Duration and Decline
It is difficult to use time to nadir, time from nadir, total duration or maximal decline to differentiate between infection and work related patterns. Infection patterns show very large variation in these measures. There are trends, but setting sensible limits to these measures would also include virtually all work related patterns.



Methods
In (1) four types of infection pattern are identified, but by far the most common is Pattern A (Decline with Recovery). We will use half of these (41 records) for setup and the other half to evaluate. To look at the effect on records with occupational asthma the positive gold standard’s from (2), roughly half will be used for setup and the other’s for evaluation. These will be filtered so that all records are of adequate quality (3), are free from confounding factors and so that there are no two records from the same patient in each group. There are 29 control records in the setup group and 32 in the evaluation group.

In (1) only patterns with a significant deterioration are considered. A significant deterioration is defined as two or more consecutive daily means below the 95% confidence interval for the baseline. The end of a pattern is defined as the first of three consecutive daily means within baseline. In (1) the baseline is taken from the first 7 days of the record, unless it contains an infection, in which case the last 7 days are used.

Infection records have 2 readings a day every day. The occupational asthma control records have between 0 and 11 readings per day.

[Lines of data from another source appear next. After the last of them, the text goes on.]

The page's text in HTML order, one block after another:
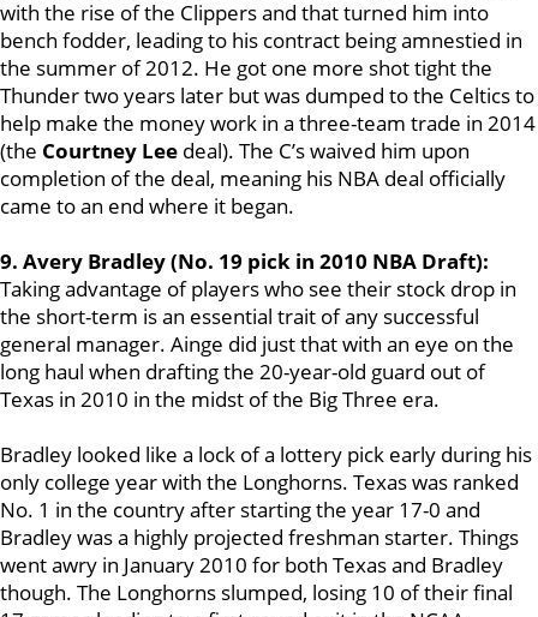
with the rise of the Clippers and that turned him into
bench fodder, leading to his contract being amnestied in
the summer of 2012. He got one more shot tight the
Thunder two years later but was dumped to the Celtics to
help make the money work in a three-team trade in 2014
(the Courtney Lee deal). The C’s waived him upon
completion of the deal, meaning his NBA deal officially
came to an end where it began.
9. Avery Bradley (No. 19 pick in 2010 NBA Draft):
Taking advantage of players who see their stock drop in
the short-term is an essential trait of any successful
general manager. Ainge did just that with an eye on the
long haul when drafting the 20-year-old guard out of
Texas in 2010 in the midst of the Big Three era.
Bradley looked like a lock of a lottery pick early during his
only college year with the Longhorns. Texas was ranked
No. 1 in the country after starting the year 17-0 and
Bradley was a highly projected freshman starter. Things
went awry in January 2010 for both Texas and Bradley
though. The Longhorns slumped, losing 10 of their final

The following methods of identifying infections are tried
Baseline
Infections are defined as a certain number of consecutive days below the 95% confidence interval for the baseline. The start and end of the infection are defined as a certain number of consecutive days within or above the 95% confidence interval for the baseline. Baselines are calculated in a variety of ways to find the most effective.
What do we do for days with no readings?
Line Generalisation
A line graph is shown for the mean PEF for each day. Cartographic techniques for line generalisation are then used to simply the line. Any resulting dips in the line graph were said to be infections. “Perpendicular Distance Algorithm” and “Angular Tolerance Algorithm” are tried. A variety of angular and perpendicular tolerances are tried to find the most effective.
Peak / Trough Detection
(4) provides a mathematical definition of peaks and troughs in a physiological signal. Various tolerances are used to identify troughs that are due to infection.

Baseline Method
2 and 3 days within the 95% confidence interval are tried to define the start and end of an infection. 2 days below the 95% confidence interval is used to define the infection.

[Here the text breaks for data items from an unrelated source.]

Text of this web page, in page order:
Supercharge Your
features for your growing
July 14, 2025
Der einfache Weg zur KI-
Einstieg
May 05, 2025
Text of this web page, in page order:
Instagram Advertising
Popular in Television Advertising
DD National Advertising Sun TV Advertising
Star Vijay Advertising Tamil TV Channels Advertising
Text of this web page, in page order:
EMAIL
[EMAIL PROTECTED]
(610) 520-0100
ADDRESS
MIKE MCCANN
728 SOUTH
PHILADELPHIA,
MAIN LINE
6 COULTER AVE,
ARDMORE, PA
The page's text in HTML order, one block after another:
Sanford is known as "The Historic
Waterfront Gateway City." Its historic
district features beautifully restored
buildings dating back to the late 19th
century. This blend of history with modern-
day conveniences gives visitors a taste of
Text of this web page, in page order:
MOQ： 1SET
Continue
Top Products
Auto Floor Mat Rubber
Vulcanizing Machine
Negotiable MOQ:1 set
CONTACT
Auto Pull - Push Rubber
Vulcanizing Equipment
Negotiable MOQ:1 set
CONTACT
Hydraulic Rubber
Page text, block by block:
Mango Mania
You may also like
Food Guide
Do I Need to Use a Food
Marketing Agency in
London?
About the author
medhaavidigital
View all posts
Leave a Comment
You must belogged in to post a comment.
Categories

Common sense is used to decide if a calculated pattern matches a validated infection pattern. The identification of a pattern is considered more important than the exact duration of it. Generally if a calculated pattern and a validated pattern overlap they are considered a match. In some cases two patterns may be identified in the place of one validated infection pattern (where the pattern has a double dip). The first of two such patterns is said to identify the infection and the second is ignored (not regarded as a false positive).

Various methods to remove false positives are tried. Patterns with a maximal decline significantly less than the highest maximal decline for a record. Patterns with a maximal duration significantly less than the highest maximal duration for a record. Many patterns that correspond to the number of work periods and the workday baseline method (see below).

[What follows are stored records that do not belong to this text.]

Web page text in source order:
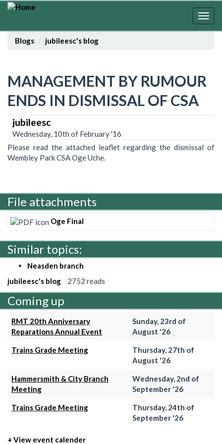
Skip
contentBlogs
jubileesc's blog
MANAGEMENT BY RUMOUR
ENDS IN DISMISSAL OF CSA
jubileesc
Wednesday, 10th of February '16
Please read the attached leaflet regarding the dismissal of
Wembley Park CSA Oge Uche.
File attachments
Oge Final
Similar topics:
Neasden branch
jubileesc's blog
2752 reads
Coming up
RMT 20th Anniversary
Reparations Annual Event
Sunday, 23rd of
August '26
Trains Grade Meeting
Thursday, 27th of
August '26
Hammersmith & City Branch
Meeting
Wednesday, 2nd of
September '26
Trains Grade Meeting
Thursday, 24th of
September '26
+ View event calender

Percentage of the Highest Daily means
This technique calculates a 95% confidence interval on a certain percentage of the highest daily mean. If the record contains an infection the affected days will probably not be included in the baseline. The baseline will be higher than that for the whole record. 30 – 100% is tried
Percentage of the Median Daily means
This technique calculates a 95% confidence interval on a certain percentage of the median daily means. If the record contains an infection the affected days will probably not be included in the baseline. The baseline mean will probably be similar to the whole record mean. The baseline confidence interval will be lower than that for the whole record. 30 – 100% is tried
Workday
This technique uses a certain percentage range of the lowest daily mean PEFs for work days only to calculate the baseline. In occupational asthmatics this will probably be lower than the whole record baseline which may prevent patterns due to occupational asthma being identified as infections. In no occupational subjects this will be slightly lower than the whole record baseline. 35%-95%, 45%-95%, 55%-95%, 40%-100%, 50-100% and 60-100% are tried.
Line Generalisation

Two local processing routines are used to simplify a line graph of the daily mean PEF, the “Perpendicular Distance Algorithm” and the “Angular Tolerance Algorithm”. Local processing routines use a point’s neighbours to decide whether to retain it. These are some of the simplest line gerneralisation techniques, more complex algorithms could be studied in a follow up paper.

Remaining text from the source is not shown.